Altera_Forum's avatar
Altera_Forum
Icon for Honored Contributor rankHonored Contributor
13 years ago

Improve Build Time on dual processor machine

I have a dual CPU (Xeon E5-2403 @ 1.80GHz, 10M Cache) machine with 16GB of DDR3 Memory (1067 MHz) dedicated to each CPU. Each CPU has 4 cores. Using Quartus 11.1 sp2.

When I run Quartus with the "Use all available processors" option selected, it uses 8 cores. The performance isn't that great. I think I can get better performance if I limited it to 4 cores within one CPU instead so that I don't get the penalty of transfers between the 2 CPUs. When I set the "Maximum processors allowed" to 4, I see that 4 cores are used but they are not within the same CPU! Performance of setting it to 4 cores is identical to 8 cores. How can I force Quartus to use cores within the same CPU?

On another note, I am getting about 1.5x worse performance on this dual CPU machine than on my single CPU, 4 core i5-3450S @ 2.80GHz based machine which has less memory (8GB @ 1333MHz) and less cache (6M)! Wondering if the i5's higher clock is the reason for the better performance or is the dual CPU setup...?

Thanks,

Amol

4 Replies

  • Altera_Forum's avatar
    Altera_Forum
    Icon for Honored Contributor rankHonored Contributor

    Not sure if it will work but: via the task manager, try to set the process's thread affinity.

    Quartus ability to take advantage of multiple cores is limited -- synthesis and specially place & route are not easy to parallelize and Amdahl's law applies.
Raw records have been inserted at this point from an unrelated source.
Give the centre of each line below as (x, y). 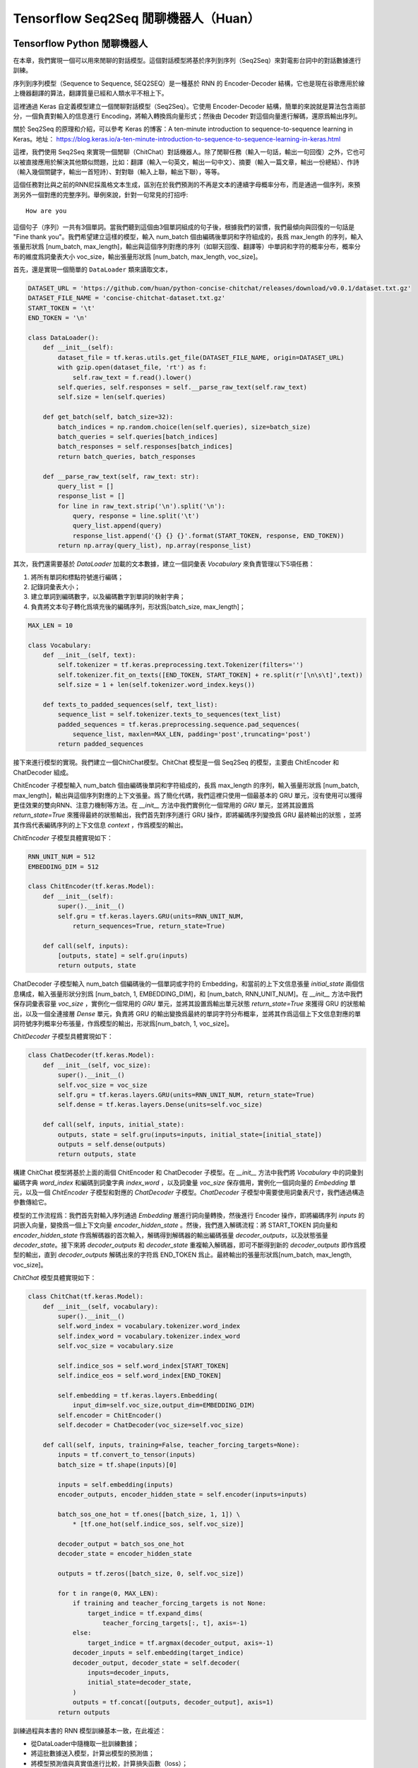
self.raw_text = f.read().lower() (132, 377)
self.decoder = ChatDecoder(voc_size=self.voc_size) (151, 1425)
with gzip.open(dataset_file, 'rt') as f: (132, 367)
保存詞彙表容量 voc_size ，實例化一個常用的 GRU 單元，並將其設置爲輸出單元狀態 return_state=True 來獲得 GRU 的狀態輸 (189, 1004)
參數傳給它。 (32, 1202)
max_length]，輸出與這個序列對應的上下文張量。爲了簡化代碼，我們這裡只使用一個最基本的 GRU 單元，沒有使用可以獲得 (188, 795)
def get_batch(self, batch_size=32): (108, 417)
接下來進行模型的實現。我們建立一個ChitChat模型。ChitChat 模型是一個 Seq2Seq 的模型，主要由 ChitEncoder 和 (176, 762)
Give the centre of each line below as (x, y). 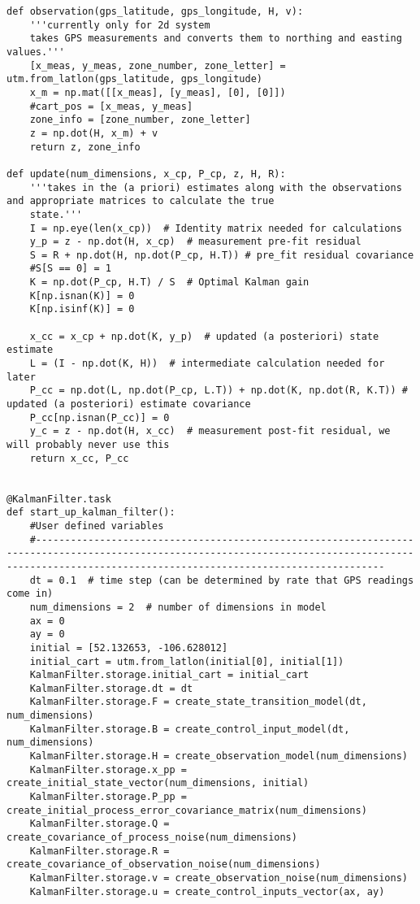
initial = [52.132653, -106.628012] (129, 648)
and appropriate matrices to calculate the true (141, 201)
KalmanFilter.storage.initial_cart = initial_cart (169, 675)
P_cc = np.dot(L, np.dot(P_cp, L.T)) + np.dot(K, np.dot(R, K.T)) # (219, 391)
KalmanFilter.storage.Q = (100, 824)
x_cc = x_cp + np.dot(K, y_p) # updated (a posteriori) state (204, 336)
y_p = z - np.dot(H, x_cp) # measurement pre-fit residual (195, 242)
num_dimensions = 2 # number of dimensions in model (178, 607)
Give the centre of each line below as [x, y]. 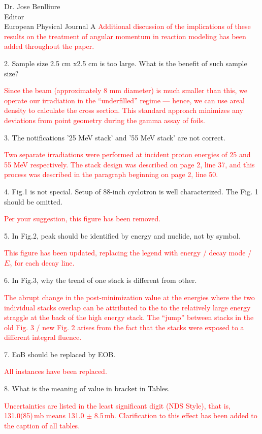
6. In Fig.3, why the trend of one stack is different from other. [101, 280]
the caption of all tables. [42, 425]
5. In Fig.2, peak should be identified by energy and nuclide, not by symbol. [122, 235]
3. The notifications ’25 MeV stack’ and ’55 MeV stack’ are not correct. [115, 137]
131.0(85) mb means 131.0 [44, 415]
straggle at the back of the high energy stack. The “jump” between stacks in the [129, 317]
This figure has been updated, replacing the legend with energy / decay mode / [128, 253]
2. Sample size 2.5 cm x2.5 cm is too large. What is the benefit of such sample [126, 63]
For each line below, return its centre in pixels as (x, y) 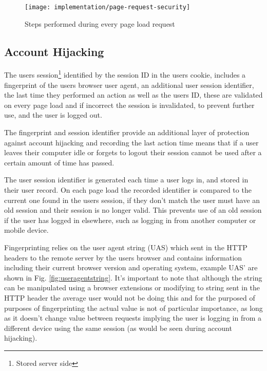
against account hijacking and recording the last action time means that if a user (131, 142)
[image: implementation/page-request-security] (108, 7)
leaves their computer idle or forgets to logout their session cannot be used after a (133, 152)
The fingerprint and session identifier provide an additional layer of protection (127, 132)
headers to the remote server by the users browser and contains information (123, 257)
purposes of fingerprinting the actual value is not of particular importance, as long (133, 308)
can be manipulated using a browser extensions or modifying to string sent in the (132, 287)
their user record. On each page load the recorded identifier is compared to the (128, 190)
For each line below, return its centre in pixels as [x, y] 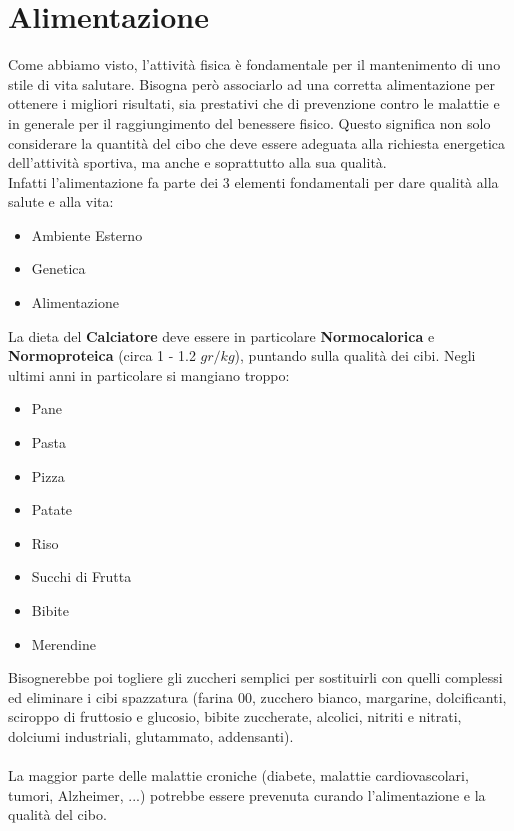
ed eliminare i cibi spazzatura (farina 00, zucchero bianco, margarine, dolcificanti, [257, 696]
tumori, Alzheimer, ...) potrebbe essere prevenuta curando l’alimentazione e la [247, 794]
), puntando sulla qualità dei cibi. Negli [355, 355]
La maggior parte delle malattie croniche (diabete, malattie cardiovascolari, [238, 775]
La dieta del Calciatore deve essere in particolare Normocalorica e [221, 335]
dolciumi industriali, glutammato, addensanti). [151, 735]
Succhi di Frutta [81, 576]
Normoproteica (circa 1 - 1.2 [102, 355]
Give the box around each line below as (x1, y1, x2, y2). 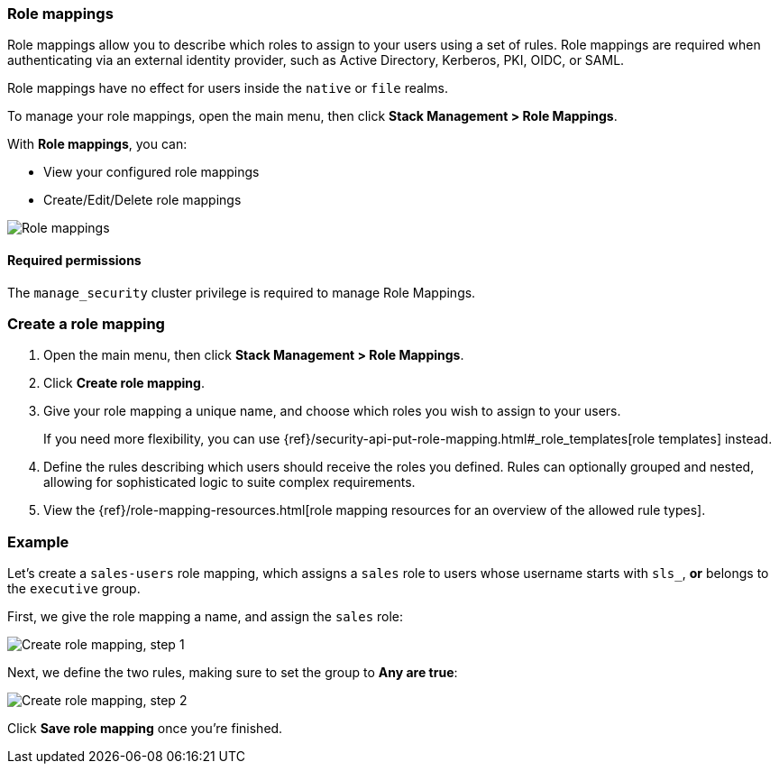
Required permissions (7, 252, 142, 268)
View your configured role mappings (43, 164, 260, 180)
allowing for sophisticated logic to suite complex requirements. (43, 474, 416, 491)
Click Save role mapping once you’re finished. (7, 721, 283, 737)
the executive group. (7, 581, 141, 597)
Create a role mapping (7, 314, 165, 333)
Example (7, 532, 69, 551)
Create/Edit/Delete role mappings (43, 192, 242, 208)
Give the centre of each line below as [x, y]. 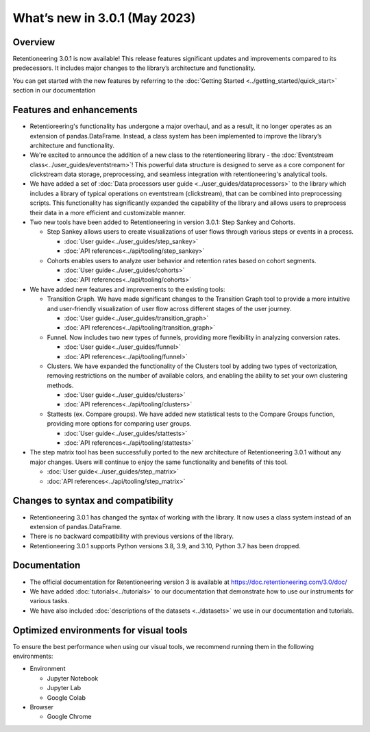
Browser [42, 707]
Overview [34, 42]
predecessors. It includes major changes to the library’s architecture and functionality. [134, 68]
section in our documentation [54, 90]
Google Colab [66, 697]
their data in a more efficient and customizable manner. [108, 212]
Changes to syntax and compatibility [93, 501]
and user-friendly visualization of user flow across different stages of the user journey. [169, 308]
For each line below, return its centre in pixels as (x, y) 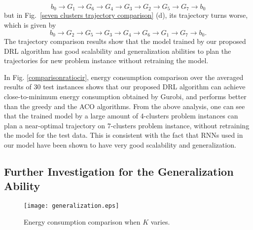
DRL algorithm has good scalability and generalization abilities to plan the (118, 51)
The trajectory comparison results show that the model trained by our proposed (125, 41)
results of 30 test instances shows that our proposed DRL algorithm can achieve (125, 87)
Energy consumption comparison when (82, 221)
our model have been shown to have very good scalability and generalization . (120, 145)
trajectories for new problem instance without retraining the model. (106, 60)
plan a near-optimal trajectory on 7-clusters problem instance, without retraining (127, 125)
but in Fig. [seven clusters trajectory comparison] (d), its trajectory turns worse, (126, 15)

    So it makes sense that a faster core will outperform multiple slower cores.
  • Altera_Forum's avatar
    Altera_Forum
    Icon for Honored Contributor rankHonored Contributor

    Yes, a faster core will outperform multiple ones if You don't use design partitions. Enable and create partitions for Your modules, so Quartus will parallelize synthesis of them.

  • Altera_Forum's avatar
    Altera_Forum
    Icon for Honored Contributor rankHonored Contributor

    The i5 is almost certainly a much faster cpu than your Xeon.

    I'd guess the Xeon is core2 technology, so the i5 is a later version of the same family and will perform slightly better (instructions per clock).
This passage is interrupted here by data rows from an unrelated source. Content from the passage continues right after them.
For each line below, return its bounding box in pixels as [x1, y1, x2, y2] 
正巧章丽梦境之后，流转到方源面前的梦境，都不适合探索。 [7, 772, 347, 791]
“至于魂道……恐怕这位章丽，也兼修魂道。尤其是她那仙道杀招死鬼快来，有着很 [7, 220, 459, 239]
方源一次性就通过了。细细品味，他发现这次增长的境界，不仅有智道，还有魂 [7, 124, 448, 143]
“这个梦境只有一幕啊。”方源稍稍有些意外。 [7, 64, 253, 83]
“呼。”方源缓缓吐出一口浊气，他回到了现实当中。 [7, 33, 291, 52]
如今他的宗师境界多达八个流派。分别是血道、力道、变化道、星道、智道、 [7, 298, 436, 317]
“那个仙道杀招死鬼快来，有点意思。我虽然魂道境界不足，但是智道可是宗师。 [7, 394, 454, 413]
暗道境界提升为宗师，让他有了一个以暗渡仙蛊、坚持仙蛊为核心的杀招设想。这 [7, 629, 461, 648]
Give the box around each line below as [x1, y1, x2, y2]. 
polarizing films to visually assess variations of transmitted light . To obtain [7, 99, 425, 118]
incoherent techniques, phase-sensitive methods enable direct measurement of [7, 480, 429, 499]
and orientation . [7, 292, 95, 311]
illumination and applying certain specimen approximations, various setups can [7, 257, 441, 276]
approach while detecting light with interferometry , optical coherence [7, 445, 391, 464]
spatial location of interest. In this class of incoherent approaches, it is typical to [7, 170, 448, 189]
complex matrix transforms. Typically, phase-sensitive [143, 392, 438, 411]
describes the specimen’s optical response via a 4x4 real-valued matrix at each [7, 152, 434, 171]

    Until the OS starts swapping, the very large memory makes little difference. The larger cache helps - but only while the code/data fits in the cache. Once some data item exceeds the cache size random accesses (like sequential ones) will be almost always cache misses!
  • Altera_Forum's avatar
    Altera_Forum
    Icon for Honored Contributor rankHonored Contributor

    Thanks for the replies guys.

    Given all the information here and other places, I think guidelines for a good build machine for FPGA designs would be something like:

    - Fastest CPU you can get

    - Largest cache you can get

    - Fastest memory bus support you can get

    - 16GB of RAM for Stratix V (but memory should be expandable for future larger FPGAs)

    - ECC memory is probably preferable

    - HT turned off if present

    - Single CPU is probably sufficient (if not better)

    In terms of project settings, design partitions help parallelize synthesis and its probably worth using all available processors but one may want to experiment with that.